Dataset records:
···

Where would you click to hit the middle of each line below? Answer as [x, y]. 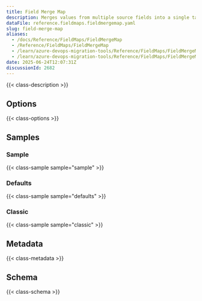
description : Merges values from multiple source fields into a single [98, 17]
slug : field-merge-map [35, 29]
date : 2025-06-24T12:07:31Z [41, 62]
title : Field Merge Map [36, 12]
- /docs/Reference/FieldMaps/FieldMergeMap [67, 40]
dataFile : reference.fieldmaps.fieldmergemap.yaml [71, 23]
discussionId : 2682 [31, 68]
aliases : [17, 34]
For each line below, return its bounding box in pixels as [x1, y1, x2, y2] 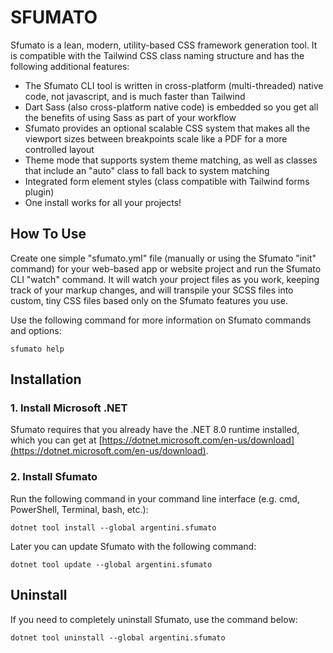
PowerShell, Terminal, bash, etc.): [10, 503, 149, 515]
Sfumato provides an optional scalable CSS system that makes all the [24, 122, 311, 134]
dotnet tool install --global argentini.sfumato [10, 522, 217, 533]
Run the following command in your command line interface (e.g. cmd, [10, 492, 300, 505]
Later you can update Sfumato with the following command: [10, 540, 257, 552]
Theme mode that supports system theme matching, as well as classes [24, 154, 318, 166]
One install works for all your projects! [24, 196, 182, 208]
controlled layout [24, 143, 95, 155]
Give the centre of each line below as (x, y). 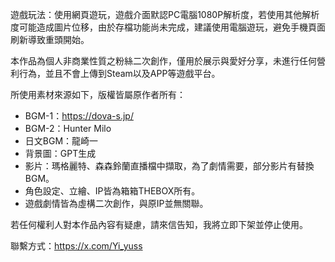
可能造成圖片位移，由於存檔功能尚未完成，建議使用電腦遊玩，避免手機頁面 (172, 27)
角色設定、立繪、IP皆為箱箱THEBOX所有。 (112, 191)
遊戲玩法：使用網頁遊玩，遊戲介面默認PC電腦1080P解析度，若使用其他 (156, 14)
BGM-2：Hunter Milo (68, 128)
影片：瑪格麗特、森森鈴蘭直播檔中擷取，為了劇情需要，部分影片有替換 (169, 166)
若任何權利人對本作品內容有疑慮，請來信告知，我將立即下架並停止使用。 (159, 224)
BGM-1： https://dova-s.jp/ (79, 116)
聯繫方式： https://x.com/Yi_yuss (76, 246)
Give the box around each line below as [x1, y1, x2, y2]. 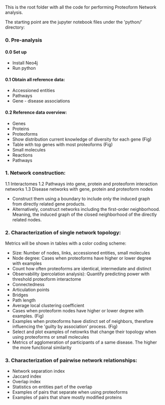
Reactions [12, 152, 33, 158]
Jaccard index [12, 373, 41, 379]
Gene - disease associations [12, 98, 70, 104]
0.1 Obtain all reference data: [5, 76, 66, 82]
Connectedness [12, 282, 45, 288]
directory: [5, 24, 25, 30]
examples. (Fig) [12, 313, 44, 319]
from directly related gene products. [12, 201, 86, 207]

···

### What is expected
For each line in the entries that contains the string "install", make a copy.

### Result of the task
dotnet tool install --global argentini.sfumato [10, 522, 217, 533]
One install works for all your projects! [24, 196, 182, 208]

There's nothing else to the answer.